Circle correlation plots of the sPLS-DA between the microbial datasets and the soil/lettuce dataset. The plots show the correlations of bacterial and fungal OTUs with soil enzymatic activities and lettuce yield. The x and y axes show the correlation strength. Only variables with strong correlations are shown (Pearson |rho|> 0.5). Microbial OTUs are in pale red, while enzymatic activities (Bglu, β-glucosidase; xyl, xylanase; cell, cellulase; lac, laccase; arylA, arylamidase; arylS, arylsulphatase; alkP, alkaline phosphatase; phos, phosphatase) and lettuce yield (shoot_fresh) are in purple. Yellow stars, microbial OTUs significantly enriched by the hemp canvas
Discussion
We aimed to describe the effects of mulch homogeneity, mulch biodegradability and their interaction on soil functioning, the soil microbiota and crop yield. We hypothesized that hemp-based canvas, which is both homogeneous and biodegradable, would have similar and specific effects on soil functioning and plant growth compared to plastic film and hemp straw mulches. We discussed our results by considering the effects of i) mulch homogeneity, ii) mulch biodegradability, and iii) their interaction effect.
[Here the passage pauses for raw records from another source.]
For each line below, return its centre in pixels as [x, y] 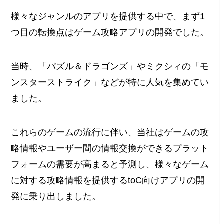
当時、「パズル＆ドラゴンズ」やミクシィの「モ [110, 66]
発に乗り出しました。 [56, 196]
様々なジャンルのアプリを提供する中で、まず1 [108, 17]
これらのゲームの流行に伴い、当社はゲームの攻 [110, 132]
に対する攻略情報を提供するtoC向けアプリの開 [108, 180]
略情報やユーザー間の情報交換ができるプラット [110, 148]
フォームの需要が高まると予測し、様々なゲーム [110, 164]
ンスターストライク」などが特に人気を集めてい [110, 82]
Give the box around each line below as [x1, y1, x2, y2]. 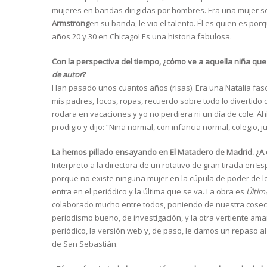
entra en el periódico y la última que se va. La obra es [52, 186, 246, 197]
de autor [52, 69, 82, 80]
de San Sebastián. [52, 238, 118, 250]
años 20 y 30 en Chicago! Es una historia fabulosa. [52, 31, 232, 42]
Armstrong [52, 18, 89, 29]
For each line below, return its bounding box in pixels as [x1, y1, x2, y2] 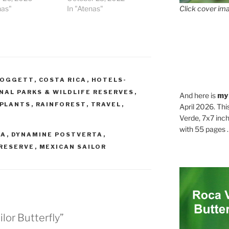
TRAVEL [90, 101, 122, 108]
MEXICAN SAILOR [39, 143, 107, 151]
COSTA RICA [38, 76, 87, 84]
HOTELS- [91, 76, 127, 84]
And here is [179, 90, 217, 100]
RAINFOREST [35, 101, 86, 108]
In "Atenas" [67, 4, 104, 13]
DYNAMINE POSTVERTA [11, 131, 103, 139]
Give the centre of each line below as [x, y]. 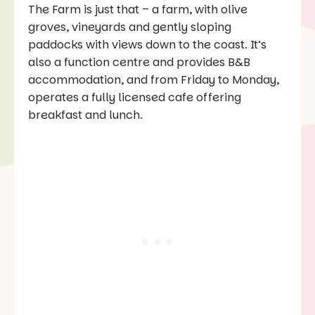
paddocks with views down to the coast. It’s [147, 44]
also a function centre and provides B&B [139, 62]
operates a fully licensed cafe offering [135, 97]
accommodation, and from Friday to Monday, [154, 79]
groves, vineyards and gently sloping [130, 27]
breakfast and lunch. [85, 115]
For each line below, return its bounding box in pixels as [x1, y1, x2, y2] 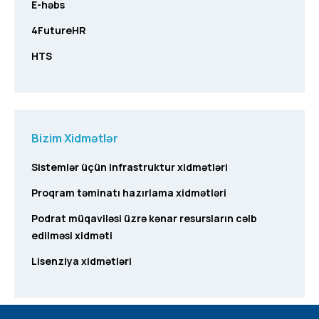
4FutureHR [31, 23, 86, 37]
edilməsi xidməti [31, 229, 113, 242]
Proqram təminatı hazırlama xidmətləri [31, 186, 226, 199]
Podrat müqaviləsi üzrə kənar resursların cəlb [31, 211, 257, 225]
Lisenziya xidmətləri [31, 254, 132, 268]
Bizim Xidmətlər [31, 130, 118, 146]
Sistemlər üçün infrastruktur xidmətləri [31, 160, 228, 174]
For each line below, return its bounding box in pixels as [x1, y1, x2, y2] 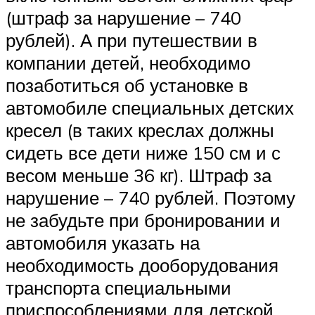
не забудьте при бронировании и [6, 209, 281, 232]
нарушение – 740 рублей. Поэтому [6, 186, 295, 210]
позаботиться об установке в [6, 74, 248, 97]
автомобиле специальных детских [6, 96, 294, 120]
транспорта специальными [6, 276, 231, 300]
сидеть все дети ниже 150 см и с [6, 141, 281, 165]
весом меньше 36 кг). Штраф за [6, 164, 271, 187]
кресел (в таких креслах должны [6, 119, 274, 142]
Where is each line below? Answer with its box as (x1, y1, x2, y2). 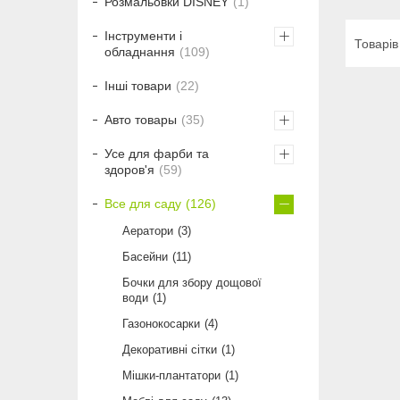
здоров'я (104, 162, 154, 178)
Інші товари (104, 79, 171, 94)
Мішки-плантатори (122, 369, 221, 383)
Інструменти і (104, 29, 182, 44)
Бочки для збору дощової (122, 276, 262, 290)
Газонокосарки (122, 317, 200, 331)
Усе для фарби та (104, 146, 209, 162)
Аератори (122, 224, 173, 238)
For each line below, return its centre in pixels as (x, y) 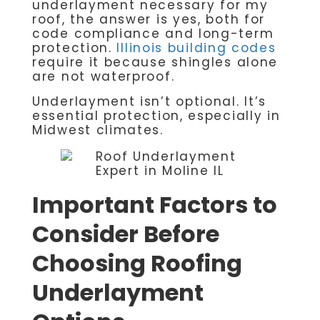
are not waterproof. (104, 77)
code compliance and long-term (153, 34)
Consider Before (126, 234)
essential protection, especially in (156, 115)
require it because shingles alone (155, 62)
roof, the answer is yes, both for (149, 20)
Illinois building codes (196, 48)
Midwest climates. (98, 130)
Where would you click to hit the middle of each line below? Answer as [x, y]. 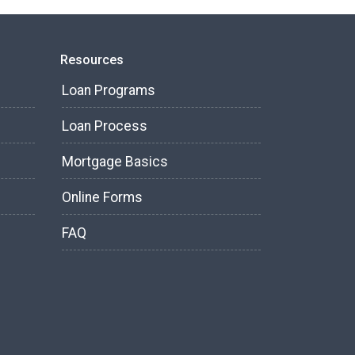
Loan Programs [109, 91]
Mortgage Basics [115, 162]
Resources [92, 60]
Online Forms [102, 198]
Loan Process [105, 126]

Effects of mulch homogeneity (H1)
We confirmed our first hypothesis (H1) that the hemp canvas presented similarities with the plastic mulch due to their common homogeneity property. Mulch homogeneity had the highest number of significant effects found in this study (n = 20, Table S3), indicating that homogeneous mulches such as plastic film and hemp canvas have similar effects when compared to non-homogeneous mulch (hemp straw) or bare soil (control). However, several effects were weak (0.01 < P < 0.05), e.g., changes in the soil climatic parameters. While the physical barrier effect could explain this because the heat that radiates from the soil can be trapped (Liu et al. 2010) and water run-off can be increased (Rice et al. 2004), the variability resulting from the difference in effect intensity between the plastic mulch and the hemp canvas also explained these weak effects. However, mulch homogeneity was beneficial for plant growth: yields were equal and highest when lettuces were grown with the hemp canvas and the plastic mulch. The higher soil temperature under homogeneous mulch may partly explain this: higher temperature can accelerate plant growth (Wilcox and Pfeiffer 1990), especially lettuce growth (Salomez and Hofman 2007; Gruda 2008). While this may be true with plastic mulch, other mechanisms are likely at play with the hemp canvas, as discussed later.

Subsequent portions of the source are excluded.